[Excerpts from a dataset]

>>>

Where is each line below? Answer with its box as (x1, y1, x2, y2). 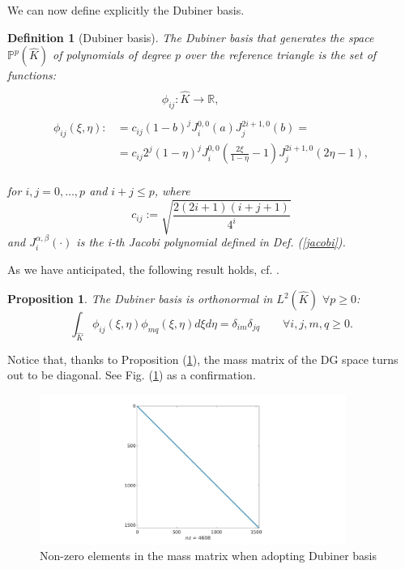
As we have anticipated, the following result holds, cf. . (7, 261, 279, 278)
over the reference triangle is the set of (184, 46, 377, 63)
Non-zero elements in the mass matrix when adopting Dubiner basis (40, 547, 377, 564)
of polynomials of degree (53, 46, 171, 63)
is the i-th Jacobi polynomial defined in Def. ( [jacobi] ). (76, 233, 346, 250)
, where (154, 182, 190, 199)
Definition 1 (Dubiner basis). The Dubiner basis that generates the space (7, 28, 374, 45)
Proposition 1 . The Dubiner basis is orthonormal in (7, 290, 273, 306)
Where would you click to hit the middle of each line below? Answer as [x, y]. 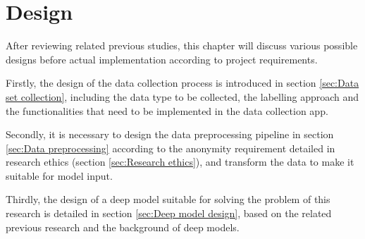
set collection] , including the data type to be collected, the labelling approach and [182, 96]
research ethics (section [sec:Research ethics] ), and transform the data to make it [180, 162]
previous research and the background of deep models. [123, 227]
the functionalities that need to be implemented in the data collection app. [167, 110]
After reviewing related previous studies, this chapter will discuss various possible [182, 45]
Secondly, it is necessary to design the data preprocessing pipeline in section [170, 134]
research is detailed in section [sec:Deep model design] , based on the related [169, 213]
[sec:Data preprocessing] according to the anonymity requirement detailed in [171, 148]
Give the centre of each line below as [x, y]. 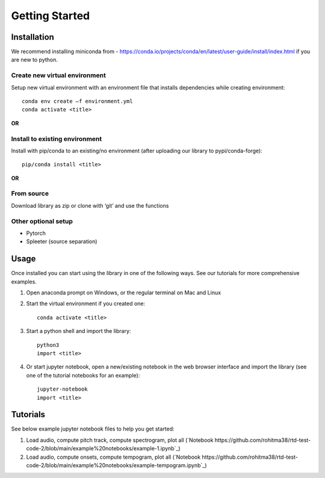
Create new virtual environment [59, 75]
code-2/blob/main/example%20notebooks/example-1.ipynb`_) [103, 449]
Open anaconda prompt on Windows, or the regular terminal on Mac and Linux [124, 293]
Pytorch [36, 233]
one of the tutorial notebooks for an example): [83, 375]
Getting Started [51, 16]
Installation [32, 37]
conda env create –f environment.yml [78, 101]
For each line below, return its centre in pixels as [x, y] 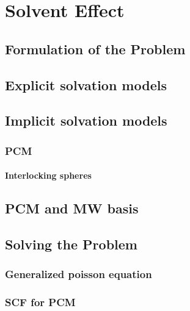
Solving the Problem [71, 244]
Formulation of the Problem [95, 48]
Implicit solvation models [86, 120]
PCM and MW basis [72, 208]
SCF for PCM [40, 302]
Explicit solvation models [86, 84]
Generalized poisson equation [79, 274]
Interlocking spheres [48, 175]
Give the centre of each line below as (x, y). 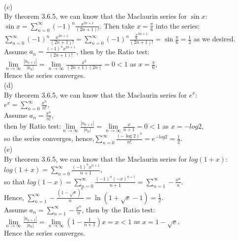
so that (15, 181)
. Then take (117, 25)
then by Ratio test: (33, 126)
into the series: (178, 25)
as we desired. (214, 39)
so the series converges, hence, (49, 138)
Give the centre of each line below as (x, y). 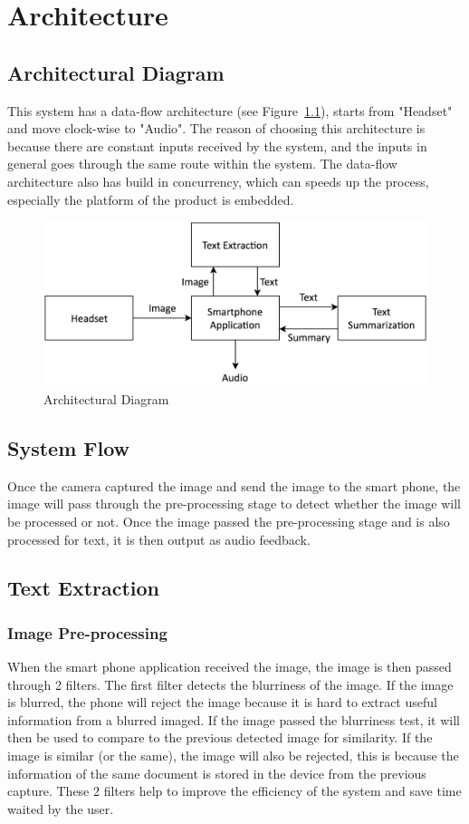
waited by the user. (61, 808)
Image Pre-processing (87, 632)
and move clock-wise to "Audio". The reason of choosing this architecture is (216, 128)
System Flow (69, 447)
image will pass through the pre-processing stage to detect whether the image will (234, 504)
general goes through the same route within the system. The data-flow (202, 164)
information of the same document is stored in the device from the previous (217, 773)
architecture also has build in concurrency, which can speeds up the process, (218, 181)
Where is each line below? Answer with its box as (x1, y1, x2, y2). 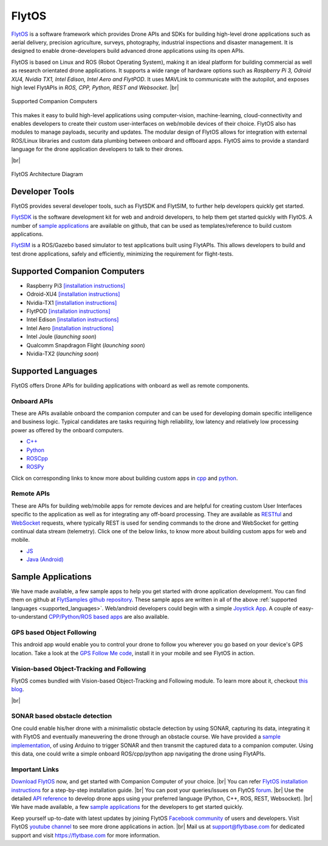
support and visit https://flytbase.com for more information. (11, 831, 160, 839)
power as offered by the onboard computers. (11, 426, 124, 434)
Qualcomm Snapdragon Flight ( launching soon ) (26, 341, 145, 349)
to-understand (11, 613, 48, 621)
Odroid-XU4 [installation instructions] (26, 290, 120, 298)
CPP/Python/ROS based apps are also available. (49, 613, 169, 621)
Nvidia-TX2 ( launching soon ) (26, 350, 99, 357)
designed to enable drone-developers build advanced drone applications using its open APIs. (11, 47, 245, 55)
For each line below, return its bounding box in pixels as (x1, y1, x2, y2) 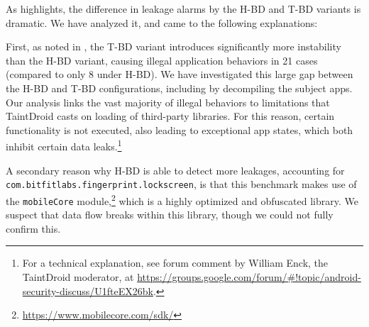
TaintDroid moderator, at (22, 269, 134, 284)
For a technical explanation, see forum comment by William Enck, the (22, 255, 329, 270)
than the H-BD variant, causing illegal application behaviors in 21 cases (6, 52, 318, 67)
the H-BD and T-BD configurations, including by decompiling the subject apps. (6, 80, 353, 95)
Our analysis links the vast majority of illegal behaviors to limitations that (6, 94, 330, 109)
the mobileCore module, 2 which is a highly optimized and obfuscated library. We (6, 191, 358, 208)
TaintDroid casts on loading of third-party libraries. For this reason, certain (6, 109, 335, 123)
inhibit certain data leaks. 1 (6, 137, 122, 153)
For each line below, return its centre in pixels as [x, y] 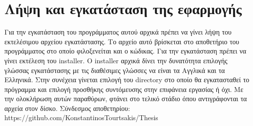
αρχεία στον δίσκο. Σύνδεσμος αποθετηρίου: [67, 108]
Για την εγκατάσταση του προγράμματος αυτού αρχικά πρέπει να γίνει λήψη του [118, 32]
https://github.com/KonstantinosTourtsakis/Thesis [81, 117]
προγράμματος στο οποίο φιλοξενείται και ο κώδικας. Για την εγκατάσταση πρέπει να [126, 51]
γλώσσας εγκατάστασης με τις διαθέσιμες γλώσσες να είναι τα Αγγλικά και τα [115, 70]
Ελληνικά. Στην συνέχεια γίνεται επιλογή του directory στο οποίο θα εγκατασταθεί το [127, 80]
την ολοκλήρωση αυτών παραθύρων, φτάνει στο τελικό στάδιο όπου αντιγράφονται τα [126, 99]
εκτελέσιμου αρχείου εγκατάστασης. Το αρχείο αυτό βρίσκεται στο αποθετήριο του [122, 41]
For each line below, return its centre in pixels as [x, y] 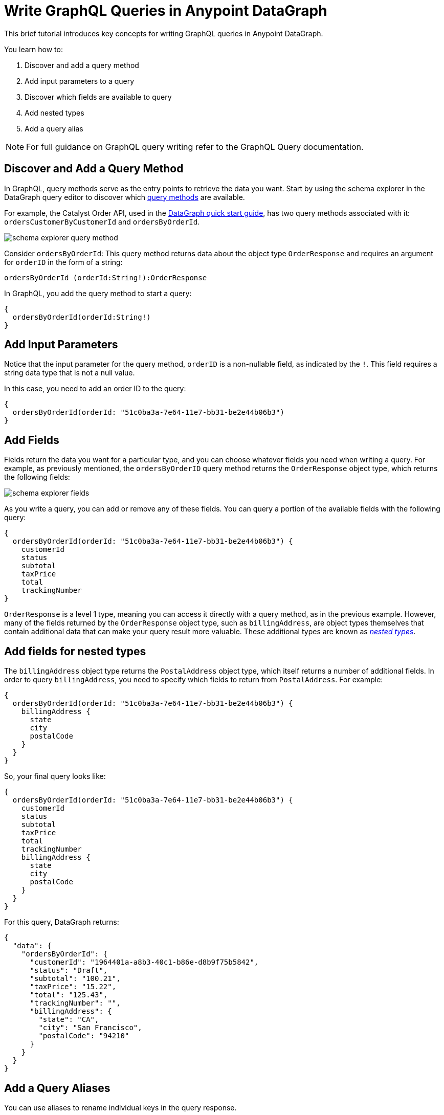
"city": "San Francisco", [90, 1028]
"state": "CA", [69, 1020]
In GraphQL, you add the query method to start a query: [98, 293]
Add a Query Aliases [57, 1088]
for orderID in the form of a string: [63, 262]
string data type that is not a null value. [70, 373]
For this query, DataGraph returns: [62, 922]
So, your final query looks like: [55, 776]
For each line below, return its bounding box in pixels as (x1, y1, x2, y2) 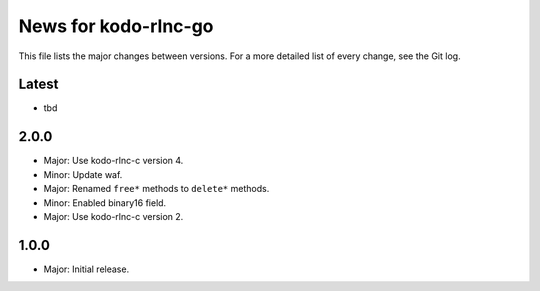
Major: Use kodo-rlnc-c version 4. (43, 155, 184, 167)
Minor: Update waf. (43, 168, 123, 180)
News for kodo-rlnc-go (18, 15, 214, 37)
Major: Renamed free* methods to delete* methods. (43, 183, 270, 195)
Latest (18, 76, 59, 93)
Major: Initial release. (43, 263, 130, 275)
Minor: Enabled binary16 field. (43, 196, 167, 209)
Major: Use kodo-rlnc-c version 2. (43, 210, 184, 222)
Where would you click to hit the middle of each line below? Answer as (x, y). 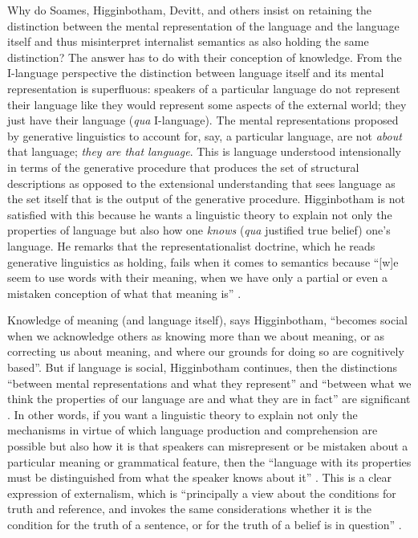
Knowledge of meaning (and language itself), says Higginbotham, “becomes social (207, 320)
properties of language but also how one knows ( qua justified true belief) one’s (199, 230)
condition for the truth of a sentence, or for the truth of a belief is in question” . (205, 524)
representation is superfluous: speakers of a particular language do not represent (204, 88)
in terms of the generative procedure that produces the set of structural (183, 167)
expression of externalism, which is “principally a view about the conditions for (202, 493)
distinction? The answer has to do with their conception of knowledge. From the (205, 57)
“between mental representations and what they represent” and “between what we (209, 383)
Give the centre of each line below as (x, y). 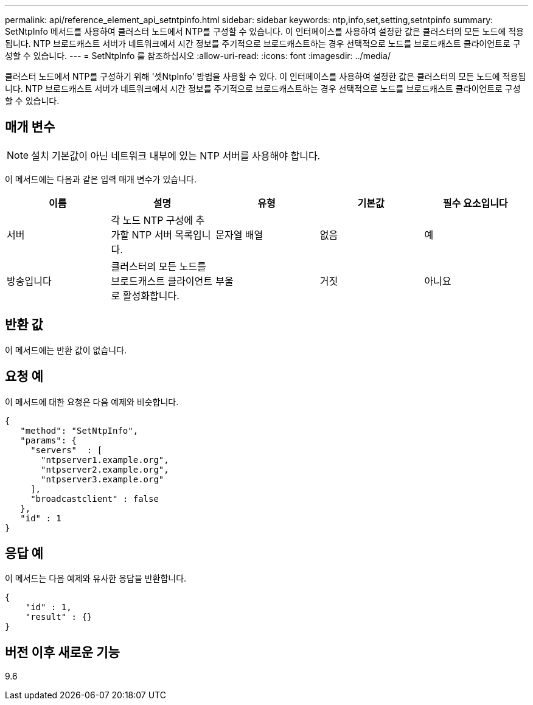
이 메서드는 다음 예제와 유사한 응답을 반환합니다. (96, 578)
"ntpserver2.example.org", (105, 469)
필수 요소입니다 (475, 203)
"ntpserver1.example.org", (105, 460)
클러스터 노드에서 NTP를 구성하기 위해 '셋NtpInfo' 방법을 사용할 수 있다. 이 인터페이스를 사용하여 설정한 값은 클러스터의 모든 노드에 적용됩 (266, 76)
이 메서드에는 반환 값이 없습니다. (66, 350)
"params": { (49, 440)
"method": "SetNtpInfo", (79, 430)
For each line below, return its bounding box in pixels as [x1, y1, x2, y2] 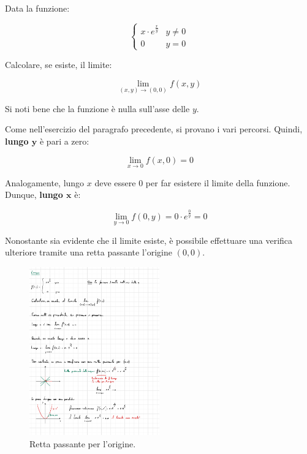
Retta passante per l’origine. [29, 437, 136, 450]
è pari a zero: [39, 134, 89, 147]
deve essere [94, 176, 136, 189]
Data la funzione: [5, 2, 70, 14]
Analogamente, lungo [5, 176, 85, 189]
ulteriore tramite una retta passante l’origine [5, 246, 172, 259]
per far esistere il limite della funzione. [145, 176, 290, 189]
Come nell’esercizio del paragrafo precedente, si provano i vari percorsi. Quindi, [5, 123, 303, 135]
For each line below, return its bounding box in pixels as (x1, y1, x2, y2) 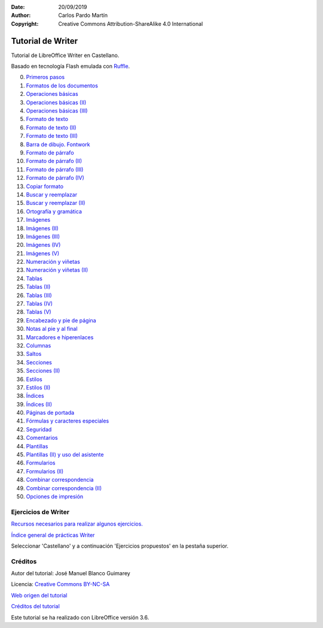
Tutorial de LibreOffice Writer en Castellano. (11, 52, 120, 59)
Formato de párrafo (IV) (26, 174, 85, 182)
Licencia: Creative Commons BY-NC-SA (11, 581, 110, 588)
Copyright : (11, 20, 39, 27)
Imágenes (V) (26, 249, 60, 257)
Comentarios (26, 434, 58, 442)
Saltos (26, 351, 42, 358)
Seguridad (26, 425, 52, 433)

<<<

*Work required:*
Pull every line containing the word "including" out of the entries above.

*Result below:*
set collection] , including the data type to be collected, the labelling approach and [182, 96]
the H-BD and T-BD configurations, including by decompiling the subject apps. (6, 80, 353, 95)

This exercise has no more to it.